Georgia High School Celebrates 'First-Ever' Integrated Prom
April 22, 2007 -- High school senior classes in America are famous for embracing tradition -- but Saturday night, at one Georgia high school, a long-standing tradition died and students rejoiced.
For the first time, Turner County High School in Ashburn, Ga., about 80 miles north of the Florida border, hosted a prom open to both black and white students.
Fifty-five percent of Ashburn's 4,000 residents are black. The other 45 percent are white. The ratio holds about the same for the high school's 456 students, and among the senior class the ratio of black and white students is almost even.
For as long as anyone can remember, the high school has not held an official school prom.
Instead, there have been two unofficial events -- a black prom and a white prom.
But this year, under the guidance of four elected senior-class officers -- two black, two white -- and a first-year high school principal, the school combined the previously segregated dances into a single prom in the school's newly built gymnasium.
The event, appropriately, was called the "Breakaway," as in breaking from tradition.
"Everybody's always said they wanted to but nobody went for it to get it done," said senior class president James Hall. "It just took some courage from the students to get it done."

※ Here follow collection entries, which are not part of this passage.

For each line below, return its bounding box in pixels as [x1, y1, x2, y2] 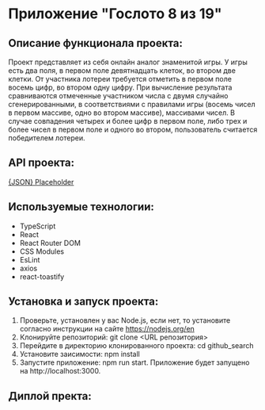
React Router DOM [19, 238, 81, 247]
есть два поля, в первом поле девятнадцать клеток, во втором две [8, 66, 236, 75]
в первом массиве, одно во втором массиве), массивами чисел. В [8, 108, 236, 117]
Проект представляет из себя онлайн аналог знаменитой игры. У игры [8, 57, 248, 67]
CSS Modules [19, 247, 65, 256]
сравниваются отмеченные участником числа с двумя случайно [8, 91, 229, 100]
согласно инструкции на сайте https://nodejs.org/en [19, 324, 195, 334]
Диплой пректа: [8, 389, 93, 403]
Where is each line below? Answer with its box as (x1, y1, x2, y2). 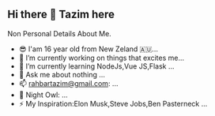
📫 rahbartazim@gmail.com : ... (18, 78, 119, 88)
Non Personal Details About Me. (7, 28, 111, 38)
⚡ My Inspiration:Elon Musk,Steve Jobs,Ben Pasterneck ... (18, 99, 208, 108)
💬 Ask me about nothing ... (18, 69, 106, 79)
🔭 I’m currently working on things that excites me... (18, 53, 185, 62)
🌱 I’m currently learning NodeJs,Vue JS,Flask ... (18, 61, 175, 71)
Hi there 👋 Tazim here (7, 8, 115, 21)
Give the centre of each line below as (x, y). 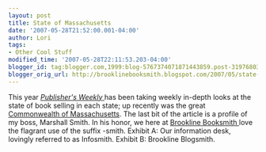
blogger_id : (28, 67)
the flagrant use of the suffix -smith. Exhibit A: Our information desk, (120, 131)
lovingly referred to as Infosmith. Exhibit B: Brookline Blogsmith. (112, 139)
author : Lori (30, 38)
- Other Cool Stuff (40, 52)
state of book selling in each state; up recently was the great (107, 105)
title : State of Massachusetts (60, 23)
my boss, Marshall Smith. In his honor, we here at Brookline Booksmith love (131, 122)
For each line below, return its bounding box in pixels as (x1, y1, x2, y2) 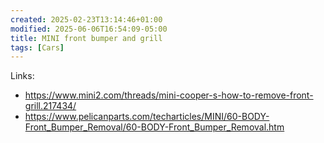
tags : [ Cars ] (10, 42, 65, 53)
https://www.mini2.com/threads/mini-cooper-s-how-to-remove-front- (24, 89, 314, 101)
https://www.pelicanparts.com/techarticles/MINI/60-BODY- (24, 111, 270, 123)
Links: (10, 70, 35, 82)
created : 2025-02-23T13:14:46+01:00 (10, 14, 163, 25)
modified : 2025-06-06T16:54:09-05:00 (10, 24, 168, 34)
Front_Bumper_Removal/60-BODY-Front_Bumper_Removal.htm (24, 121, 285, 133)
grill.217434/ (24, 100, 77, 112)
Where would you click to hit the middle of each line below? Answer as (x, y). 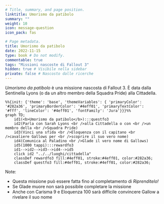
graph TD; (15, 115)
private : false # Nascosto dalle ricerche (49, 74)
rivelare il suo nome (32, 197)
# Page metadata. (23, 42)
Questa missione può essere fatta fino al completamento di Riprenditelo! (85, 181)
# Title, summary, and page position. (45, 10)
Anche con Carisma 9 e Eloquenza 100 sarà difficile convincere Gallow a (86, 192)
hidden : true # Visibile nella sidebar (46, 69)
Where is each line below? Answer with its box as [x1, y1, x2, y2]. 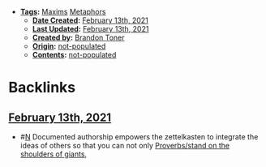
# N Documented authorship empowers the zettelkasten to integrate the [19, 132, 259, 141]
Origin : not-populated [32, 41, 106, 51]
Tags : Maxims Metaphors [19, 7, 106, 16]
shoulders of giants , [19, 149, 88, 159]
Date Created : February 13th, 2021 [32, 15, 148, 25]
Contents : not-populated [32, 50, 117, 59]
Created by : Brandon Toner [32, 32, 125, 42]
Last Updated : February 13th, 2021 [32, 24, 149, 33]
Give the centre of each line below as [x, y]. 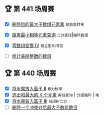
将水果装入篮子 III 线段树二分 [40, 101]
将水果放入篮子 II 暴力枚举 [37, 88]
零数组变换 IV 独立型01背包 [38, 45]
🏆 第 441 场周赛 [29, 9]
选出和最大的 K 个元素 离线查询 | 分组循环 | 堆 [55, 94]
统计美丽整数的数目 [32, 56]
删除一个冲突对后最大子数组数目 [45, 107]
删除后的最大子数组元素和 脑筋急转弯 [48, 24]
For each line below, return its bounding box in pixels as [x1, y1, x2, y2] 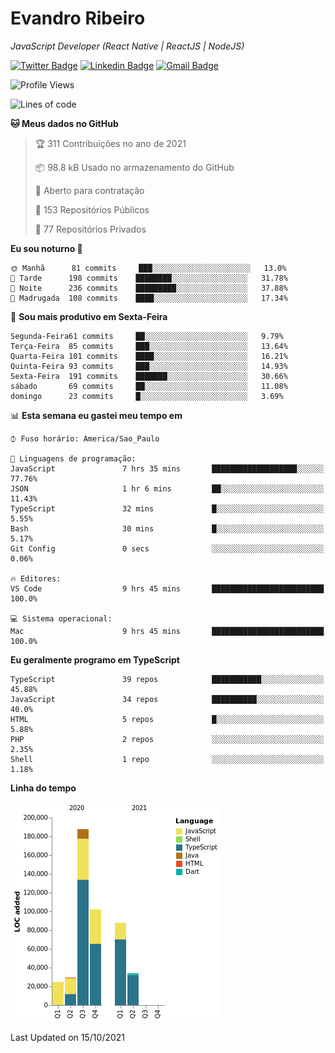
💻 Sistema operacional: [10, 613, 113, 624]
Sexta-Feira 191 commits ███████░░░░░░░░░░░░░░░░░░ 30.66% [10, 371, 288, 381]
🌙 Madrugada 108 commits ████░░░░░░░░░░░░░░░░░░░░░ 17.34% [10, 293, 288, 303]
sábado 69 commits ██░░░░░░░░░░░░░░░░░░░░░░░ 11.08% [10, 381, 288, 391]
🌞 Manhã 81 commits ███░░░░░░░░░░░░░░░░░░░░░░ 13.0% [10, 263, 287, 273]
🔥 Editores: [10, 573, 62, 584]
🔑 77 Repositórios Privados [34, 223, 147, 235]
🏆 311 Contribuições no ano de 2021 [34, 137, 187, 149]
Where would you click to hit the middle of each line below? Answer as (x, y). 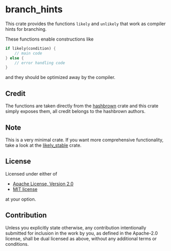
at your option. (21, 199)
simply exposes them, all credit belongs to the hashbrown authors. (76, 111)
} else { (15, 58)
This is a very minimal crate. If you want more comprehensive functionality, (84, 140)
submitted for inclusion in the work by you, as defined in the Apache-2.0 (81, 233)
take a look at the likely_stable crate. (44, 145)
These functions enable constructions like (49, 39)
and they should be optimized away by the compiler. (60, 78)
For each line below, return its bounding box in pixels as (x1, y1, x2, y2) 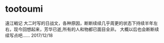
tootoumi (5, 3, 43, 15)
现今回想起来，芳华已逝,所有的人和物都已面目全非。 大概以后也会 (13, 26, 146, 32)
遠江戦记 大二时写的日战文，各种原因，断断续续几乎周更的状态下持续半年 (5, 20, 154, 26)
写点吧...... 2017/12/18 (9, 32, 53, 38)
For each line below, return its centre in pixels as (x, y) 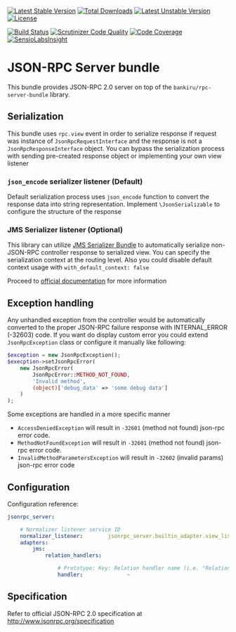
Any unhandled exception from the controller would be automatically (106, 320)
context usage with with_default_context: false (78, 267)
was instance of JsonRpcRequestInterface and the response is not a (105, 141)
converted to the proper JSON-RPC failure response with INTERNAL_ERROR (118, 328)
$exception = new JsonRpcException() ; (64, 355)
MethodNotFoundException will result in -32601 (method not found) (111, 443)
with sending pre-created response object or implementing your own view (114, 156)
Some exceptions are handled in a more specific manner (89, 415)

Donations poured in from around the world, helping to pay for the night's tropical theme and contribute to the price of admission for those who couldn't afford it. After decades spent apart, students of all colors celebrated together.
"It wasn't just white people dancing with white people, black people dancing with black people," said Turner senior Amanda Alberson. "Color didn't matter, just like I hoped. We just had fun, had a blast."
Planning for 'Something Special'
For Turner principal Chad Stone, the event was many years in the making.
"We were aware that they always had separate proms here," said Stone. "We've always tried to have one prom for the students here, but they'd rather have their own."
Stone may have just taken over as principal this year, but he knows the landscape at Turner well, having served five years as a social studies teacher and four as an assistant principal.
When the four senior-class officers announced in September that they wanted to end the tradition of holding segregated proms, he said he was open to the idea.
The school's administration addresses the issue of a prom in the school's handbook, offering to provide financial support and a location for the event -- under two conditions: The class officers, and the larger student body, had to demonstrate a genuine support for the event, and they had to agree to a few reasonable prom policies.
After they agreed to the latter, it didn't take too much for the Class of 2007 to show Stone the shared sentiment.
"I just think this is a close-knit group of kids," Stone said. "Everybody here, white and black, this probably [is] as close knit a group as I've seen."
Stone couldn't point to one single characteristic that had made this class want to strike a different course, but he said parents had helped bring together the two sides who every day share classes, athletic fields and all the other experiences of high school in America. It's a sentiment that has spilled over to the younger students, he said.
"These are things that are going to be remembered as pretty special, and that's how we want to [be] remembered," Stone said. "We already go to school together -- let's start a tradition so that in 20 years from now, this is no big deal at all."